Problem: Burst at window boundaries (20 requests in 1 second if 10 at end + 10 at start)

2. Sliding Window Log

public class SlidingWindowLogRateLimiter {
    private int maxRequests;
    private int windowSeconds;
    private RedisClient redis;
    
    public boolean allowRequest(String userId) {
        String key = "rate_limit:" + userId;
        long now = System.currentTimeMillis() / 1000;
        long windowStart = now - windowSeconds;
        
        // Remove old requests
        redis.zremrangebyscore(key, 0, windowStart);
        
        // Count requests in window
        long count = redis.zcard(key);
        
        if (count < maxRequests) {
            redis.zadd(key, now, String.valueOf(now));
            redis.expire(key, windowSeconds);
            return true;
        }
        
        return false;
    }
}

Pros: Accurate Cons: Memory intensive (stores all request timestamps)

3. Sliding Window Counter

public class SlidingWindowCounterRateLimiter {
    private int maxRequests;
    private int windowSeconds;
    private RedisClient redis;

    public boolean allowRequest(String userId) {
        long currentWindow = System.currentTimeMillis() / 1000 / windowSeconds;
        long previousWindow = currentWindow - 1;
        
        String currentKey = "rate_limit:" + userId + ":" + currentWindow;
        String prevKey = "rate_limit:" + userId + ":" + previousWindow;
        
        long currentCount = Long.parseLong(redis.getOrDefault(currentKey, "0"));
        long prevCount = Long.parseLong(redis.getOrDefault(prevKey, "0"));
        
        // Calculate weighted count
        long now = System.currentTimeMillis();
        double currentWindowElapsedPos = (double) (now % (windowSeconds * 1000)) / (windowSeconds * 1000);
        double overlapPercentage = 1.0 - currentWindowElapsedPos;
        
        long estimatedCount = (long) (prevCount * overlapPercentage) + currentCount;
        
        if (estimatedCount < maxRequests) {
            redis.incr(currentKey);
            redis.expire(currentKey, windowSeconds * 2);
            return true;
        }
        return false;
    }
}

Pros: Low memory footprint, smooths traffic efficiently. Cons: Assumes even distribution of requests in the previous window.

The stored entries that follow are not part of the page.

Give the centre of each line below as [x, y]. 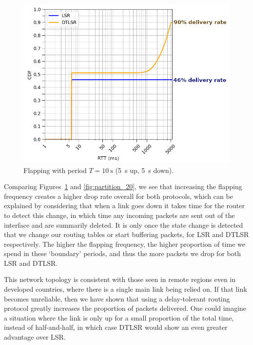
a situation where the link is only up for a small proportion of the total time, [119, 317]
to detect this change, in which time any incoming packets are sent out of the [119, 215]
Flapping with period [55, 170]
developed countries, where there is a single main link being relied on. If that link [126, 289]
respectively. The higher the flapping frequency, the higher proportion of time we [125, 244]
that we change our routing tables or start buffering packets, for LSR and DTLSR [126, 234]
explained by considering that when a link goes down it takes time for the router [124, 205]
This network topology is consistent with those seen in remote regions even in [120, 279]
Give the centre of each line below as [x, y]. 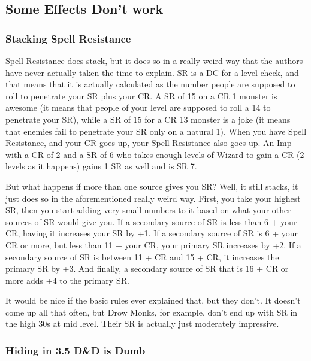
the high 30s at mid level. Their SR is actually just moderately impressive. [142, 324]
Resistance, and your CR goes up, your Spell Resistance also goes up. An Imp [149, 143]
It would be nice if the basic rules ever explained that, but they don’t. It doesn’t [153, 300]
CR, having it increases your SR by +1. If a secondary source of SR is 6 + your [152, 233]
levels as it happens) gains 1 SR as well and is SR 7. [101, 166]
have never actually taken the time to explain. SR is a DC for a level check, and [152, 72]
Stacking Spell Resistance [68, 38]
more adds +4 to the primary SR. [67, 280]
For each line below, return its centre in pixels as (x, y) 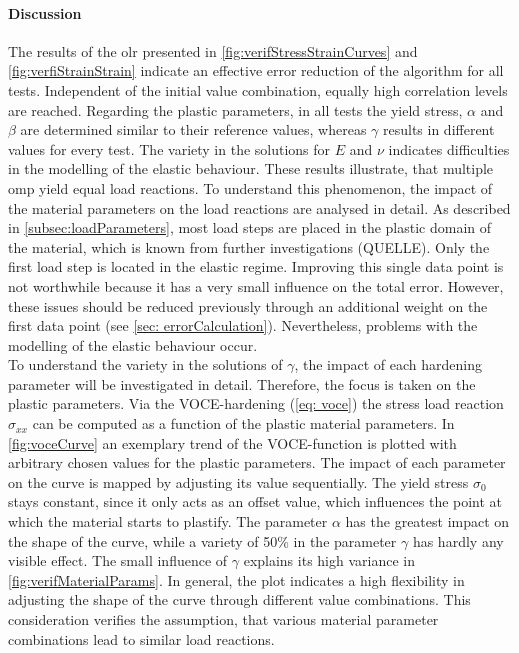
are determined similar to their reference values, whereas (193, 129)
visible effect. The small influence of (118, 560)
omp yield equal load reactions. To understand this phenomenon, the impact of (250, 187)
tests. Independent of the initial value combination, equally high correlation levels (258, 89)
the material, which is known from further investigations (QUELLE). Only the (249, 246)
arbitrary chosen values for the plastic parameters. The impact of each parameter (257, 462)
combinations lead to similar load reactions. (141, 638)
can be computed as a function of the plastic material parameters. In (243, 423)
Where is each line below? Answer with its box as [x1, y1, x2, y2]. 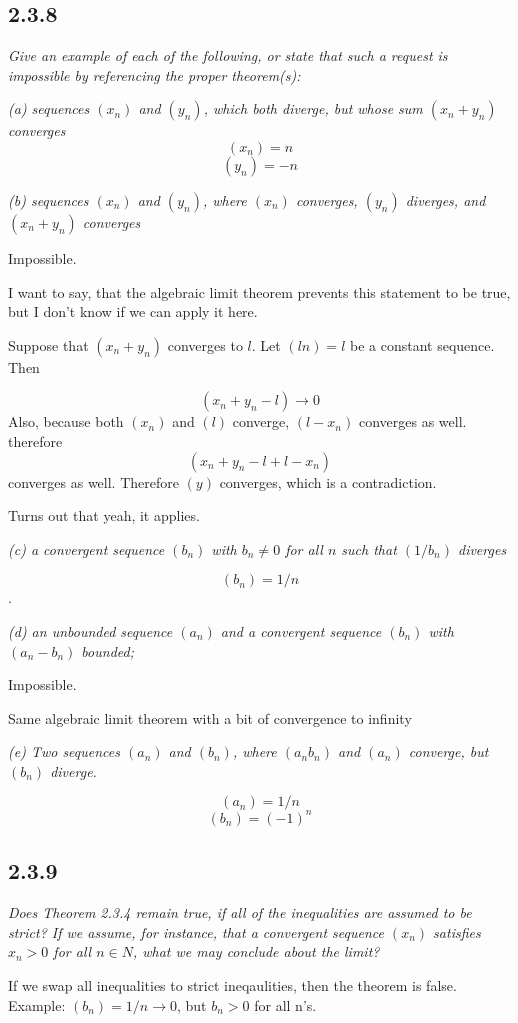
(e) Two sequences [8, 741, 120, 762]
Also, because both [8, 411, 124, 432]
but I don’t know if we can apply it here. [8, 301, 258, 322]
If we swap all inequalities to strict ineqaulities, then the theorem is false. [8, 974, 457, 995]
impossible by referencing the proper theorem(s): [8, 64, 301, 85]
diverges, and [405, 189, 486, 210]
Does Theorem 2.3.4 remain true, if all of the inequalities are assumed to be [8, 902, 472, 923]
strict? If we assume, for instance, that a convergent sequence [8, 921, 384, 942]
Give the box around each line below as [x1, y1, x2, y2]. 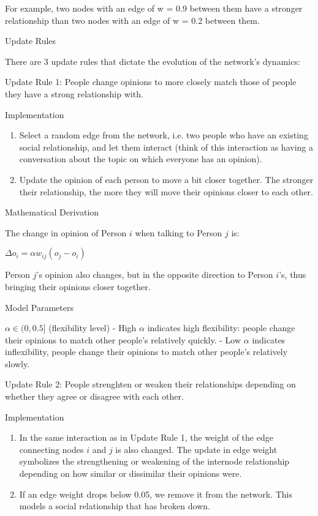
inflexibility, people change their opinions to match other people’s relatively [5, 345, 288, 358]
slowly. [5, 357, 30, 370]
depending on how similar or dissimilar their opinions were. [19, 467, 242, 480]
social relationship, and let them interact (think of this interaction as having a [19, 140, 313, 153]
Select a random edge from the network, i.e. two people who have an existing [19, 129, 308, 141]
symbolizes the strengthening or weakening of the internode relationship [19, 455, 290, 468]
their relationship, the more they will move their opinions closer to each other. [19, 185, 313, 198]
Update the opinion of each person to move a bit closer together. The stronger [19, 173, 314, 185]
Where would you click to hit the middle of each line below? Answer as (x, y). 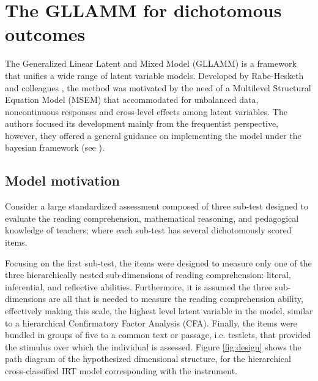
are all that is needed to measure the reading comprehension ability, (176, 299)
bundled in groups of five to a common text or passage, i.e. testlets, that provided (158, 335)
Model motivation (62, 180)
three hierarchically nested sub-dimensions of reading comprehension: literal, (148, 275)
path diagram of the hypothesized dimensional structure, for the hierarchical (148, 359)
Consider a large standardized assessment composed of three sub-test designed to (157, 206)
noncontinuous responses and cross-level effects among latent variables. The (146, 111)
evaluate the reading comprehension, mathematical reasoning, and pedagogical (152, 218)
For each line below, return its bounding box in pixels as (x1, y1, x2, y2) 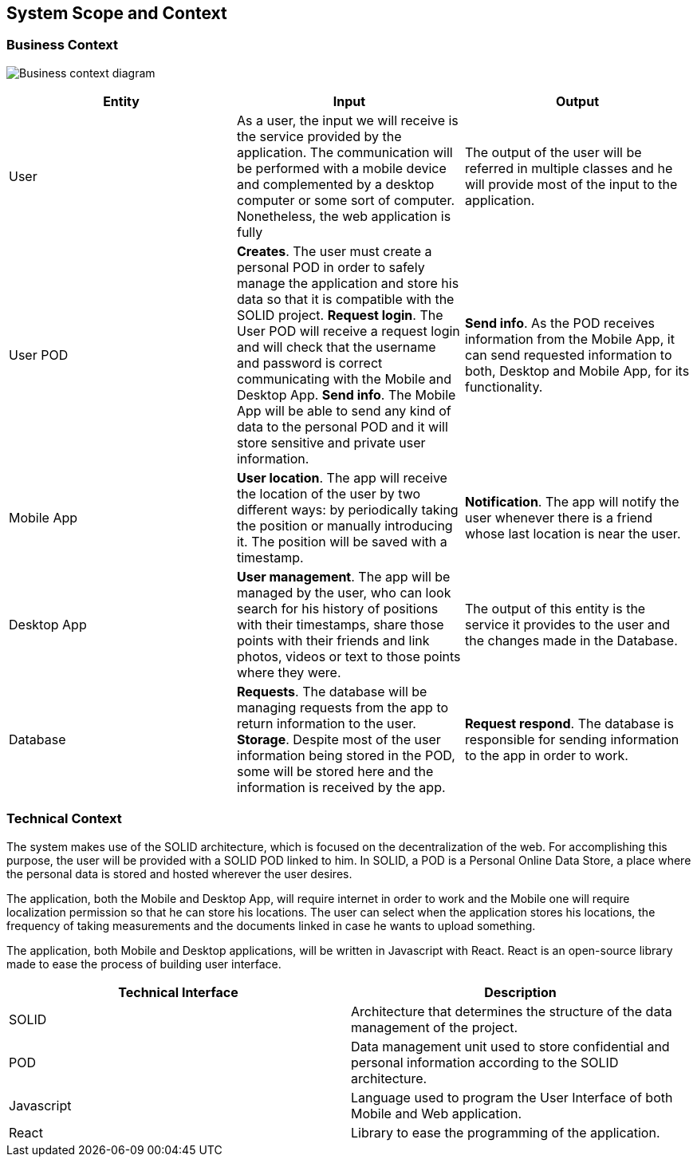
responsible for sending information (464, 731, 679, 747)
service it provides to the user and (464, 616, 670, 633)
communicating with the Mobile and (236, 370, 452, 387)
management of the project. (351, 1019, 518, 1035)
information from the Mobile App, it (464, 330, 675, 347)
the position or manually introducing (236, 517, 453, 534)
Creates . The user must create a (236, 242, 432, 259)
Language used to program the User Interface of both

4. Token Bucket (Most Common)

public class TokenBucketRateLimiter {
    private int maxRequests;
    private int windowSeconds;
    private RedisClient redis;
    
    public boolean allowRequest(String userId) {
        String key = "rate_limit:" + userId;
        Map<String, String> bucket = redis.hgetall(key);
        
        long now = System.currentTimeMillis() / 1000;
        double lastRefill = Double.parseDouble(bucket.getOrDefault("last_refill", String.valueOf(now)));
        double tokens = Double.parseDouble(bucket.getOrDefault("tokens", String.valueOf(maxRequests)));
        
        // Refill tokens
        double elapsed = now - lastRefill;
        double tokensToAdd = elapsed * ((double) maxRequests / windowSeconds);
        tokens = Math.min(maxRequests, tokens + tokensToAdd);
        
        if (tokens >= 1) {
            tokens -= 1;
            Map<String, String> values = new HashMap<>();
            values.put("tokens", String.valueOf(tokens));
            values.put("last_refill", String.valueOf(now));
            redis.hset(key, values);
            redis.expire(key, windowSeconds);
            return true;
        }
        
        return false;
    }
}

Pros: Smooth rate limiting, allows bursts Cons: Slightly complex

Architecture

Client Request
     ↓
Load Balancer
     ↓
API Gateway (Rate Limiter Check)
     ↓
Redis Cluster (Token Bucket State)
     ↓
Backend Service (if allowed)

API Design

GET /api/resource
Headers:
  X-API-Key: abc123

Response (Success): 200 OK
Headers:
  X-RateLimit-Limit: 1000
  X-RateLimit-Remaining: 999
  X-RateLimit-Reset: 1675843200

Response (Rate Limited): 429 Too Many Requests
Headers:
  X-RateLimit-Limit: 1000
  X-RateLimit-Remaining: 0
  X-RateLimit-Reset: 1675843200
  Retry-After: 3600

Distributed Rate Limiting

Challenge: Multiple servers need shared state and atomic operations to prevent race conditions.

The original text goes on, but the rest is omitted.